Show Author's information Salma Alqazzaz1,2( )Xianfang Sun3Xin Yang1Len Nokes1
School of Engineering, Cardiff University, Cardiff, CF24 3AA, UK.
Department of Physics, College of Science for Women, Baghdad University, Baghdad, Iraq.
School of Computer Science and Informatics, Cardiff University, Cardiff, CF24 3AA, UK.

Abstract

The potential of improving disease detection and treatment planning comes with accurate and fully automatic algorithms for brain tumor segmentation. Glioma, a type of brain tumor, can appear at different locations with different shapes and sizes. Manual segmentation of brain tumor regions is not only time-consuming but also prone to human error, and its performance depends on pathologists’ experience. In this paper, we tackle this problem by applying a fully convolutional neural network SegNet to 3D data sets for four MRI modalities (Flair, T1, T1ce, and T2) for automated segmentation of brain tumor and sub-tumor parts, including necrosis, edema, and enhancing tumor. To further improve tumor segmentation, the four separately trained SegNet models are integrated by post-processing to produce four maximum feature maps by fusing the machine-learned feature maps from the fully convolutional layers of each trained model.
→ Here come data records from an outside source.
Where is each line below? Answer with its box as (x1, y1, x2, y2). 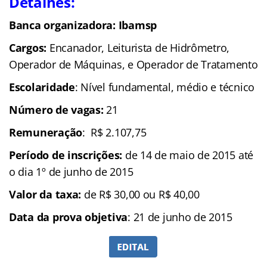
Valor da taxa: (9, 187, 84, 201)
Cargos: (9, 40, 49, 55)
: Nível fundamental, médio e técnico (74, 79, 255, 94)
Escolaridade (9, 79, 75, 94)
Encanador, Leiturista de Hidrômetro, (49, 40, 230, 55)
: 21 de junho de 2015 (128, 209, 232, 224)
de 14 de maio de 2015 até (125, 147, 254, 162)
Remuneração (9, 125, 83, 139)
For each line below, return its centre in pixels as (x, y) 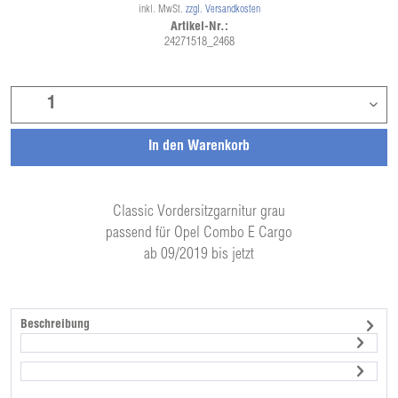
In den (166, 147)
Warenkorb (219, 147)
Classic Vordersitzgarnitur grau (199, 212)
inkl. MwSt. (162, 10)
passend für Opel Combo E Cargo (199, 234)
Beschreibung (56, 325)
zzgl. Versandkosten (223, 10)
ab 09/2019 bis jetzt (199, 255)
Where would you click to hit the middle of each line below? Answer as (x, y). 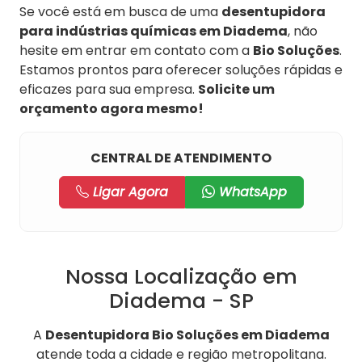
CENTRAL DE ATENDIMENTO (181, 158)
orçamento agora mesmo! (112, 109)
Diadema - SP (181, 301)
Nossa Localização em (181, 277)
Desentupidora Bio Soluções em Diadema (187, 335)
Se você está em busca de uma (120, 12)
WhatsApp (250, 192)
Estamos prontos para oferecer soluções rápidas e (181, 70)
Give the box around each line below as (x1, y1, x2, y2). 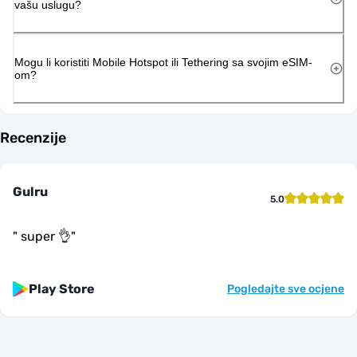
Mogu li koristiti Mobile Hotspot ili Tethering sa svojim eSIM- (14, 55, 312, 69)
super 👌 (18, 228, 71, 244)
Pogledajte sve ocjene (227, 281, 344, 296)
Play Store (29, 280, 95, 296)
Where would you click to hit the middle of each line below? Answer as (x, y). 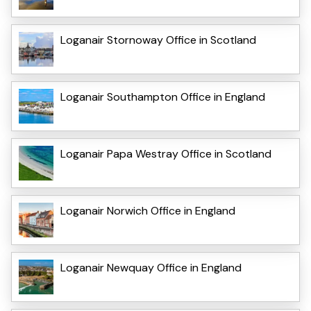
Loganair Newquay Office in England (151, 267)
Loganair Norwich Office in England (148, 210)
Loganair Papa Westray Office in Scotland (166, 153)
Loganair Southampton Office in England (163, 96)
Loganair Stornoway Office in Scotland (158, 40)
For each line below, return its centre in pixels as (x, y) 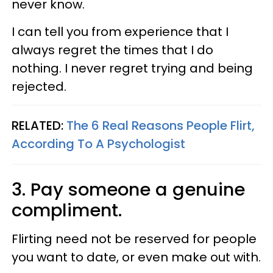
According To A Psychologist (98, 144)
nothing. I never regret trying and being (132, 68)
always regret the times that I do (112, 50)
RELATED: (39, 125)
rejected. (41, 86)
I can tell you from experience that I (120, 31)
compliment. (67, 210)
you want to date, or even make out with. (136, 257)
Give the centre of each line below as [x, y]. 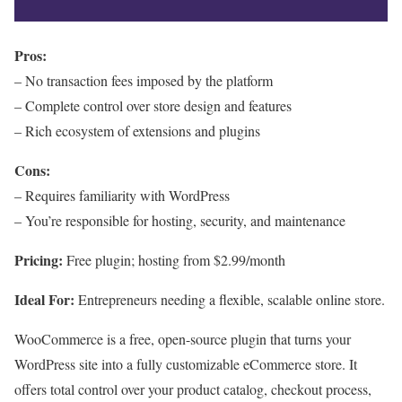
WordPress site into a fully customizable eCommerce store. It [186, 363]
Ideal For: [44, 299]
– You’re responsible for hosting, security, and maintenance [180, 220]
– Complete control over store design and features [153, 105]
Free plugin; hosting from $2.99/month [174, 259]
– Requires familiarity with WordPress [122, 195]
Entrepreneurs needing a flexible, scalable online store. [230, 299]
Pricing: [39, 259]
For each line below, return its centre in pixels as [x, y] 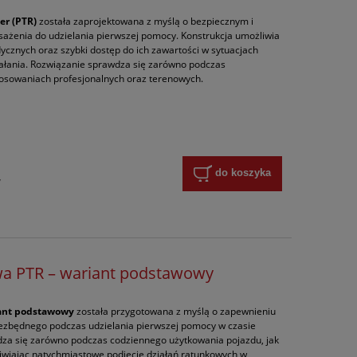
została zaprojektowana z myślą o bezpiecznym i [145, 21]
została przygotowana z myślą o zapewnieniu [175, 311]
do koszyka [243, 173]

The maximum feature maps and the pixel intensity values of the original MRI modalities are combined to encode interesting information into a feature representation. Taking the combined feature as input, a decision tree (DT) is used to classify the MRI voxels into different tumor parts and healthy brain tissue. Evaluating the proposed algorithm on the dataset provided by the Brain Tumor Segmentation 2017 (BraTS 2017) challenge, we achieved F-measure scores of 0.85, 0.81, and 0.79 for whole tumor, tumor core, and enhancing tumor, respectively.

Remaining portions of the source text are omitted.